Laporan Wartawan Tribunnews.com, Namira Yunia Lestanti
TRIBUNNEWS.COM, LONDON – Krisis pangan yang tengah terjadi di pasar global, telah memicu lonjakan harga kebutuhan pokok di Inggris. Bahkan selama bulan Juni ini harga makanan segar di Inggris telah naik sebanyak 6 persen.
Kenaikan tersebut menjadi yang terparah dalam 14 tahun terakhir, tepatnya sejak September 2008. Menurut survey yang diterbitkan oleh Konsorsium Ritel Inggris (BRS), melonjaknya biaya bahan mentah di Inggris terjadi karena adanya krisis pangan dan pupuk, imbas memanasnya perang Rusia dan Ukraina.
"Pengecer bekerja untuk menemukan lebih banyak cara untuk melindungi pelanggan mereka dari dampak terburuk inflasi, tetapi jika biaya terus meningkat," kata Helen Dickinson, kepala eksekutif BRC.
Baca juga: Resesi Ekonomi Memicu Era Krisis
Kondisi ini makin diperparah dengan adanya langkah ekstrim The Fed yang bulan lalu telah menaikkan suku bunganya sebesar 75 poin. Hal tersebut lantas mengerek inflasi pada harga konsumen di Inggris, hingga membuat tujuh juta warga berpenghasilan rendah kesulitan untuk mencukupi berbagai kebutuhan pokok seperti membeli makanan, pemanas, hingga perlengkapan mandi.
Sejumlah cara telah dilakukan pemerintah Inggris untuk menekan laju inflasi, salah satunya dengan memberikan suntikan dana senilai 18,3 miliar dolar AS pada bulan Mei lalu untuk keluarga berpenghasilan rendah di seluruh kota Inggris, mengutip dari Bloomberg.

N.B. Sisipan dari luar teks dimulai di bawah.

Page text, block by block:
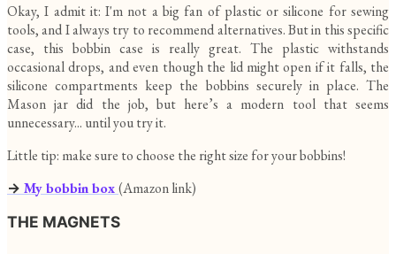
Okay, I admit it: I'm not a big fan of plastic or silicone for sewing
tools, and I always try to recommend alternatives. But in this specific
case, this bobbin case is really great. The plastic withstands
occasional drops, and even though the lid might open if it falls, the
silicone compartments keep the bobbins securely in place. The
Mason jar did the job, but here’s a modern tool that seems
unnecessary... until you try it.
Little tip: make sure to choose the right size for your bobbins!
→ My bobbin box(Amazon link)
THE MAGNETS
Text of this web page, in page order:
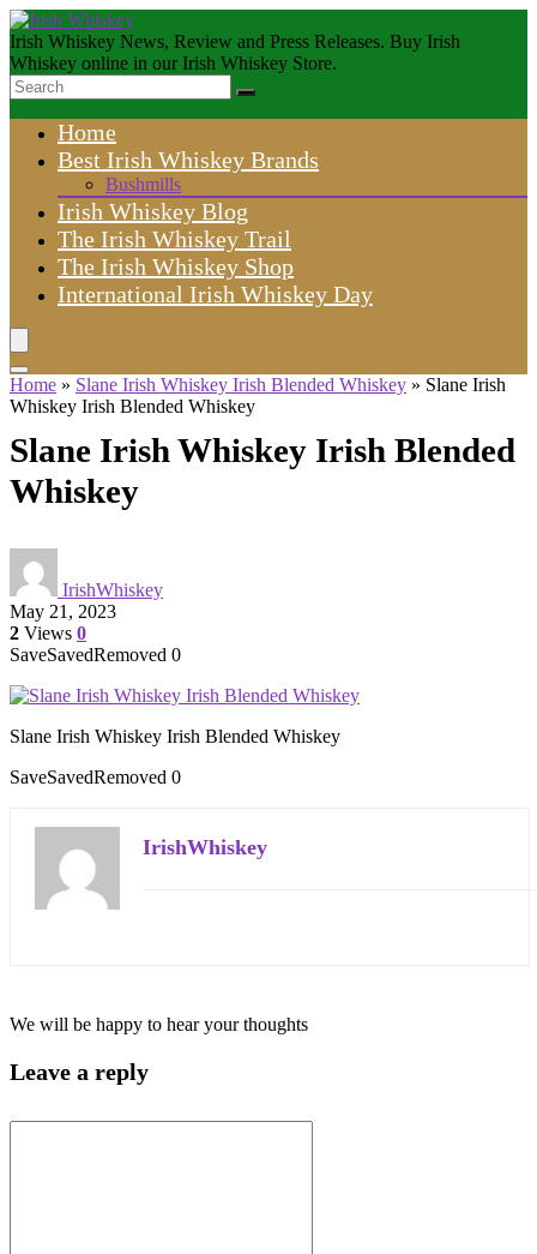
Irish Whiskey News, Review and Press Releases. Buy Irish
Whiskey online in our Irish Whiskey Store.
Home
Best Irish Whiskey Brands
Bushmills
Irish Whiskey Blog
The Irish Whiskey Trail
The Irish Whiskey Shop
International Irish Whiskey Day
Home » Slane Irish Whiskey Irish Blended Whiskey » Slane Irish
Whiskey Irish Blended Whiskey
Slane Irish Whiskey Irish Blended
Whiskey
IrishWhiskey
May 21, 2023
2 Views 0
SaveSavedRemoved 0
Slane Irish Whiskey Irish Blended Whiskey
SaveSavedRemoved 0
IrishWhiskey
We will be happy to hear your thoughts
Leave a reply

Baca juga: Bencana Resesi Mengancam Banyak Negara, BI Klaim Sektor Perbankan Masih Aman
Namun langkah tersebut tampaknya belum cukup mampu mengekang pergerakan inflasi, justru inflasi harga toko di sepanjang bulan Juni meningkat menjadi 3,1 persen didorong oleh lonjakan harga makanan sebanyak 5,6 persen.
Bank of England (BOE) menyebut bahwa inflasi di Inggris diperkirakan akan terus berlanjut dan meningkat drastis pada musim gugur nanti, dimana inflasi akan tembus di angka 11 persen.
Ini tentunya menjadi pukulan berat bagi Inggris mengingat pada bulan Oktober nanti Inggris resmi memutus kontrak impor energi Rusia, sehingga energi yang dijual di Inggris akan semakin melonjak. Jika tekanan inflasi tak kunjung mereda maka Inggris dipastikan terperosok masuk dalam jurang resesi.